Together with the invited experts the curators sketch the new world of platform urbanism in seven chapters. With Saskia Sassen, for example, they explore how technology firms are drastically changing life in global cities; with Edgar Pieterse, the director of the African Centre for Cities, they track the advance of digital platforms into African cities; with the urban researcher Vyjayanthi Rao they study the self-initiated public platforms that support social life in the undersupplied areas of Mumbai; with the architecture studio run by Teddy Cruz and Fonna Forman they try out educational platforms in the American-Mexican border region; and together with their many further guests they shed light on a wide range of facets of the convergence of platform technologies and urban development.

Access: Access is the new capital

The question of access is central to digital platforms: Who gains access to the possibilities offered by a platform and who is denied these services? Are we heading for a new class society in which differently equipped variants of urban space can be rented with different subscription packages?

Service city: city on demand?

Thanks to their capacity to synchronise data across large networks and numerous devices, platform-steered cities promise their residents optimal services. But what wasteful service worlds have to be developed so that everything is available on demand?

Scale: the collapse of scale

Platforms are increasingly replacing scale – a basic constant of architecture – with logistics, infrastructure and circulation. But can the finely tuned interplay of scaling, positioning and distribution in space really so easily be changed into a new form of living independent of social conventions, institutional frameworks and political traditions?

Emotions: the platform is my boyfriend

Platforms seduce us with a promise of proximity, intimacy and community.

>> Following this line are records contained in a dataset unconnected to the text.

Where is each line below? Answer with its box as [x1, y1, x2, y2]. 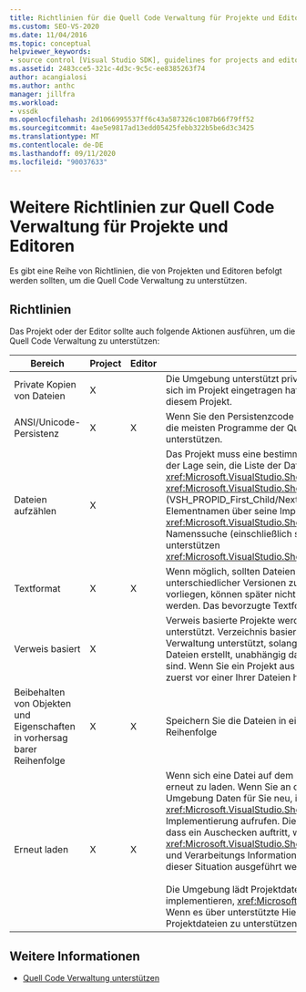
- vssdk [9, 107, 39, 116]
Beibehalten [14, 686, 66, 698]
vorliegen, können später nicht [165, 588, 296, 601]
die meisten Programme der [165, 421, 285, 434]
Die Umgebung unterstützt [165, 373, 280, 386]
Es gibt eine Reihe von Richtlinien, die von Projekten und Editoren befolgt [9, 265, 282, 276]
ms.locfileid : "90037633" [9, 157, 107, 167]
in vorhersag [14, 731, 68, 744]
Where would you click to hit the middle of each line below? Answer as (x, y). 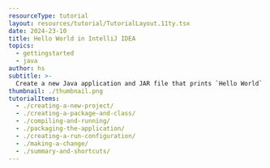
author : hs (27, 69)
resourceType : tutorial (49, 16)
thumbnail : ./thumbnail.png (56, 91)
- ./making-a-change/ (52, 143)
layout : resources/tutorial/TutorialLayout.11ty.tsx (99, 23)
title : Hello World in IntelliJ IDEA (72, 38)
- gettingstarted (45, 53)
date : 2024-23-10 (38, 31)
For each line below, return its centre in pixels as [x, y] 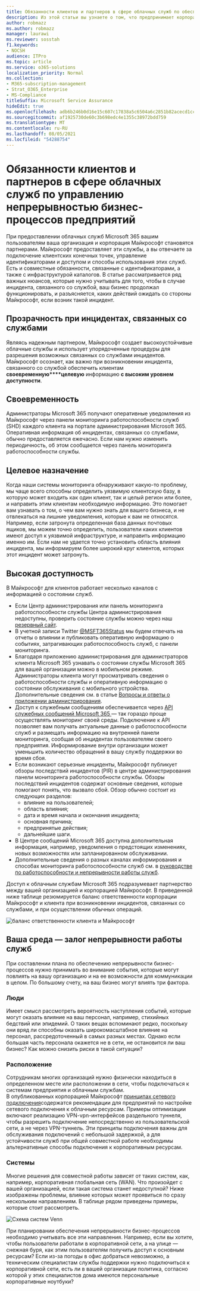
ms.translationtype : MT [36, 123]
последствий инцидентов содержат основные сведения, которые [99, 783]
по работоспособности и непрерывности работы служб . [87, 872]
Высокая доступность [50, 573]
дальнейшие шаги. [47, 834]
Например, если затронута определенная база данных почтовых [89, 523]
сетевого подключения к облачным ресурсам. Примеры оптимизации [96, 1109]
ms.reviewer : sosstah [33, 39]
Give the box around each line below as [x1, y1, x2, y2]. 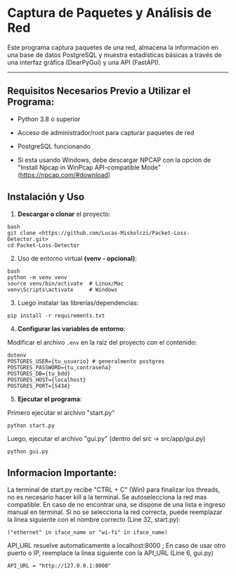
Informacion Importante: [7, 466, 117, 479]
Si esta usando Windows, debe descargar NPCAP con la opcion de [17, 155, 211, 164]
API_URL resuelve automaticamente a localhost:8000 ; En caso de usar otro [7, 542, 226, 550]
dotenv [7, 352, 27, 359]
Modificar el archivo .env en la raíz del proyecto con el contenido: [7, 338, 197, 346]
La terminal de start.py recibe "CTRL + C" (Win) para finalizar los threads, [7, 485, 221, 494]
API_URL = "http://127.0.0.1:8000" [7, 563, 112, 570]
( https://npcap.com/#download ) [17, 170, 111, 179]

Affective computing and the personification of tech gadgets motivate us to form close ties to intelligent objects and platform environments. All this turns platforms into personal companions that help to communicate, record and evaluate our emotions – while extracting considerable profits. Can we really trust likes, followers and smileys to the same degree that we can trust our loved ones?

Circulation: monuments of circulation – “I” is everywhere

Platforms need clear signs of activity – tweets, comments, clicks and data traffic – in order to prove their success and their potential for investors and users. And in the urban space we see such activators, which seem like monuments to circulation: fleets of e-scooters at tourist sites, colourful slides in office environments, and DIY furniture in public space that are intended to promote activity. Doesn’t being permanently in motion also mean never arriving anywhere?

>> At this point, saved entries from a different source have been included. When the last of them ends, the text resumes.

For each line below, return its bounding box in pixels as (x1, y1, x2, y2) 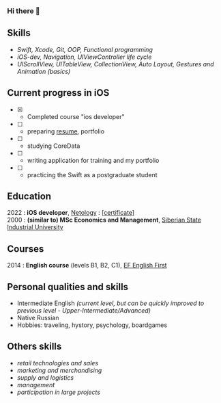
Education (7, 190, 52, 202)
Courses (7, 243, 44, 255)
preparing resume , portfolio (27, 127, 104, 135)
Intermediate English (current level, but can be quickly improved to (16, 299, 205, 307)
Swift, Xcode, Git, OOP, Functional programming (16, 45, 153, 53)
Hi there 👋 (7, 6, 41, 16)
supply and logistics (16, 373, 74, 382)
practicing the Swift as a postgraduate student (27, 170, 158, 179)
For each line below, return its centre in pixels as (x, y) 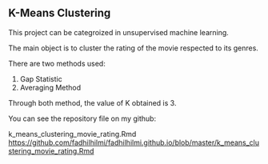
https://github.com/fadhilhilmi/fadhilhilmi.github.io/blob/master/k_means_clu (134, 142)
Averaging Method (50, 87)
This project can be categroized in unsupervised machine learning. (119, 32)
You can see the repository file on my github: (82, 118)
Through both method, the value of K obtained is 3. (92, 102)
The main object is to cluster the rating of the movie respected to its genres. (133, 48)
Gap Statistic (41, 78)
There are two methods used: (57, 63)
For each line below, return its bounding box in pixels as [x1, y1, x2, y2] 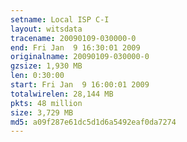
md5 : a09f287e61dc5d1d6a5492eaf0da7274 [10, 117, 177, 127]
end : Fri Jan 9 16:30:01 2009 [10, 42, 141, 53]
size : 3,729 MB [10, 107, 74, 118]
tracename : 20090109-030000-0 [10, 33, 137, 43]
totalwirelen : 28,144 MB [10, 89, 114, 99]
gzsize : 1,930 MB [10, 61, 83, 71]
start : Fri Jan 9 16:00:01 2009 [10, 80, 150, 90]
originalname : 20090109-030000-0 [10, 52, 150, 62]

Data: data is relation not a property

The generation, recording and analysis of data are central to platform urbanism, and for this reason we have seen a rise of staged encounters that help to generate data – informal lounges in company environments, low-threshold meeting points in corridors and lobbies, relaxed roof terraces, free coffee bars. Who does the data belong to when it is generated by our relationships?

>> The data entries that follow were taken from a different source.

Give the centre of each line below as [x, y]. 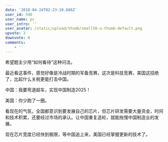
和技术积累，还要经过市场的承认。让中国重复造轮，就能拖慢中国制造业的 [80, 117]
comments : [16, 43]
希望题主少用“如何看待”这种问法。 [40, 62]
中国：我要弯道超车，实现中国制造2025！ [48, 90]
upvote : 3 [16, 33]
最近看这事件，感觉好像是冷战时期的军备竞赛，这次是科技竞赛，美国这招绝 [82, 73]
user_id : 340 [19, 15]
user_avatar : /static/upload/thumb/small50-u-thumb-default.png [74, 29]
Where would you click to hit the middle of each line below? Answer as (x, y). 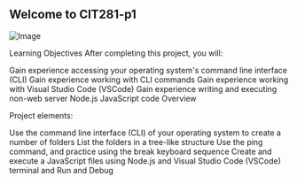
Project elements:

The public sphere: the future is public

Platforms such as Twitter, Facebook, Snapchat and Instagram are means of mobilising and steering public communication. They stimulate our emotional and cognitive capacities in order to transform them into an informational commodity and use them privately. Can the city and its architecture withstand this attack on the public sphere? What is needed to make the quality of future living spaces a public matter again?